Collection entries
════

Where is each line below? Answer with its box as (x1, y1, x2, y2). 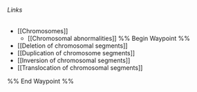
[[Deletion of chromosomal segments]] (17, 42, 128, 50)
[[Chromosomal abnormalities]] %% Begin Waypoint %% (27, 35, 190, 43)
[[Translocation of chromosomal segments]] (17, 64, 143, 72)
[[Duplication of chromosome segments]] (17, 49, 135, 57)
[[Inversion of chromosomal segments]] (17, 56, 131, 65)
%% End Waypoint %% (7, 77, 74, 86)
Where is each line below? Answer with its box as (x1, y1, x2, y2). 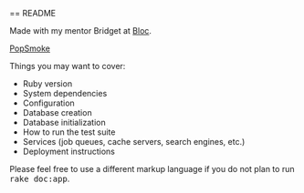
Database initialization (22, 117, 107, 127)
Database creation (22, 107, 93, 117)
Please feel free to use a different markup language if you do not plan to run (9, 164, 295, 174)
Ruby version (22, 78, 73, 89)
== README (9, 8, 57, 18)
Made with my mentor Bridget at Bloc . (9, 25, 152, 36)
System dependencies (22, 88, 108, 98)
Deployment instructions (22, 146, 116, 157)
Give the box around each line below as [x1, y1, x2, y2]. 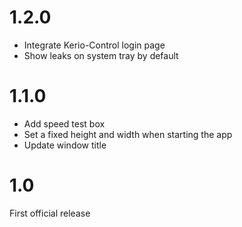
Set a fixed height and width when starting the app [23, 128, 233, 140]
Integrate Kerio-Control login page [23, 39, 166, 51]
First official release [9, 207, 91, 219]
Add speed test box [23, 117, 106, 130]
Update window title [23, 139, 107, 151]
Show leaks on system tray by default [23, 49, 179, 61]
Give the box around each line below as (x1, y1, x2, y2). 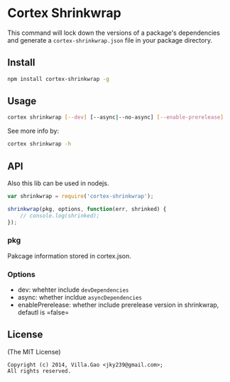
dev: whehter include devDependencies (17, 285, 129, 294)
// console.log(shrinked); (20, 212, 100, 219)
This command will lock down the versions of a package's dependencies (7, 28, 220, 37)
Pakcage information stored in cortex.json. (7, 251, 131, 260)
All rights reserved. (7, 367, 72, 374)
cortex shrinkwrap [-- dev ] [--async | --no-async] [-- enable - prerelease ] (7, 114, 224, 121)
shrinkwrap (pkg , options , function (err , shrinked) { (7, 205, 167, 212)
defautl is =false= (17, 308, 70, 317)

════

Problem to solve
Each line in the records above with "segments" must be returned.

Answer below
[[Deletion of chromosomal segments]] (17, 42, 128, 50)
[[Translocation of chromosomal segments]] (17, 64, 143, 72)
[[Duplication of chromosome segments]] (17, 49, 135, 57)
[[Inversion of chromosomal segments]] (17, 56, 131, 65)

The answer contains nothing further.